> _Description of the task_
When you reach the entries, transcribe each one exactly.
------ Entries provided ------
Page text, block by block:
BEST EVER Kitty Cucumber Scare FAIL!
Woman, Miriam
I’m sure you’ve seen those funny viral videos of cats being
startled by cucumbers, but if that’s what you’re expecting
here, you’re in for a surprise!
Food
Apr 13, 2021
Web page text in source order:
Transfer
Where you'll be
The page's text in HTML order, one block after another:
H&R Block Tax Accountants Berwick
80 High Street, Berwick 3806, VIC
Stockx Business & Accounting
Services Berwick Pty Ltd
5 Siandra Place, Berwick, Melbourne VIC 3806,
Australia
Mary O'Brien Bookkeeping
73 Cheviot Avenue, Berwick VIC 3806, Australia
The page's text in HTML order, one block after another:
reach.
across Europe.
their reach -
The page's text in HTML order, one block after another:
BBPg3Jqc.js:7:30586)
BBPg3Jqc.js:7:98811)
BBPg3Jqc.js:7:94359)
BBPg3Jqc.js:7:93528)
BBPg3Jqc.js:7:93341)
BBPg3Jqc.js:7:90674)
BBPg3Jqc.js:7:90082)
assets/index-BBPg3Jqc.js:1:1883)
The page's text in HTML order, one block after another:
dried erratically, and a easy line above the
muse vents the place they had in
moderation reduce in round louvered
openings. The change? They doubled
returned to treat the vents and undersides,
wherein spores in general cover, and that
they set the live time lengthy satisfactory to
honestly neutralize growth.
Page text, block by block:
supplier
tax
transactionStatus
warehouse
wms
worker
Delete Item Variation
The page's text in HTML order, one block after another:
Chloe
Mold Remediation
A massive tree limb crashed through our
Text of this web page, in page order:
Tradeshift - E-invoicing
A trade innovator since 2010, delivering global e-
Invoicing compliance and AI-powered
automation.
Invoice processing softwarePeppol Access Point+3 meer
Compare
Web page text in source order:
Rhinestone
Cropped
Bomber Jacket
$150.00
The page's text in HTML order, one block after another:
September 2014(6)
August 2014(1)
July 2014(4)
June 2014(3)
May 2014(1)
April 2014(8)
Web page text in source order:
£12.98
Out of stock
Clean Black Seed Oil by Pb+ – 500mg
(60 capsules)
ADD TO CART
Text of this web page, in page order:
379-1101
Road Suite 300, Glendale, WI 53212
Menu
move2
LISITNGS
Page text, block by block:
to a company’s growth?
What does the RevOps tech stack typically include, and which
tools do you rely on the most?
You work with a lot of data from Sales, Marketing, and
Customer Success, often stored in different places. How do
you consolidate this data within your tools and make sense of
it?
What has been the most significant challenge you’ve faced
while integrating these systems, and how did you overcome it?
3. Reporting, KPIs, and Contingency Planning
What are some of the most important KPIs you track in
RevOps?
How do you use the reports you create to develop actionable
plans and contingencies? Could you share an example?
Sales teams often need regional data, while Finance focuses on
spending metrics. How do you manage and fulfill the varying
------
> _Your solution_
Page text, block by block:
BEST EVER Kitty Cucumber Scare FAIL!
Woman, Miriam
I’m sure you’ve seen those funny viral videos of cats being
startled by cucumbers, but if that’s what you’re expecting
here, you’re in for a surprise!
Food
Apr 13, 2021
Web page text in source order:
Transfer
Where you'll be
The page's text in HTML order, one block after another:
H&R Block Tax Accountants Berwick
80 High Street, Berwick 3806, VIC
Stockx Business & Accounting
Services Berwick Pty Ltd
5 Siandra Place, Berwick, Melbourne VIC 3806,
Australia
Mary O'Brien Bookkeeping
73 Cheviot Avenue, Berwick VIC 3806, Australia
The page's text in HTML order, one block after another:
reach.
across Europe.
their reach -
The page's text in HTML order, one block after another:
BBPg3Jqc.js:7:30586)
BBPg3Jqc.js:7:98811)
BBPg3Jqc.js:7:94359)
BBPg3Jqc.js:7:93528)
BBPg3Jqc.js:7:93341)
BBPg3Jqc.js:7:90674)
BBPg3Jqc.js:7:90082)
assets/index-BBPg3Jqc.js:1:1883)
The page's text in HTML order, one block after another:
dried erratically, and a easy line above the
muse vents the place they had in
moderation reduce in round louvered
openings. The change? They doubled
returned to treat the vents and undersides,
wherein spores in general cover, and that
they set the live time lengthy satisfactory to
honestly neutralize growth.
Page text, block by block:
supplier
tax
transactionStatus
warehouse
wms
worker
Delete Item Variation
The page's text in HTML order, one block after another:
Chloe
Mold Remediation
A massive tree limb crashed through our
Text of this web page, in page order:
Tradeshift - E-invoicing
A trade innovator since 2010, delivering global e-
Invoicing compliance and AI-powered
automation.
Invoice processing softwarePeppol Access Point+3 meer
Compare
Web page text in source order:
Rhinestone
Cropped
Bomber Jacket
$150.00
The page's text in HTML order, one block after another:
September 2014(6)
August 2014(1)
July 2014(4)
June 2014(3)
May 2014(1)
April 2014(8)
Web page text in source order:
£12.98
Out of stock
Clean Black Seed Oil by Pb+ – 500mg
(60 capsules)
ADD TO CART
Text of this web page, in page order:
379-1101
Road Suite 300, Glendale, WI 53212
Menu
move2
LISITNGS
Page text, block by block:
to a company’s growth?
What does the RevOps tech stack typically include, and which
tools do you rely on the most?
You work with a lot of data from Sales, Marketing, and
Customer Success, often stored in different places. How do
you consolidate this data within your tools and make sense of
it?
What has been the most significant challenge you’ve faced
while integrating these systems, and how did you overcome it?
3. Reporting, KPIs, and Contingency Planning
What are some of the most important KPIs you track in
RevOps?
How do you use the reports you create to develop actionable
plans and contingencies? Could you share an example?
Sales teams often need regional data, while Finance focuses on
spending metrics. How do you manage and fulfill the varying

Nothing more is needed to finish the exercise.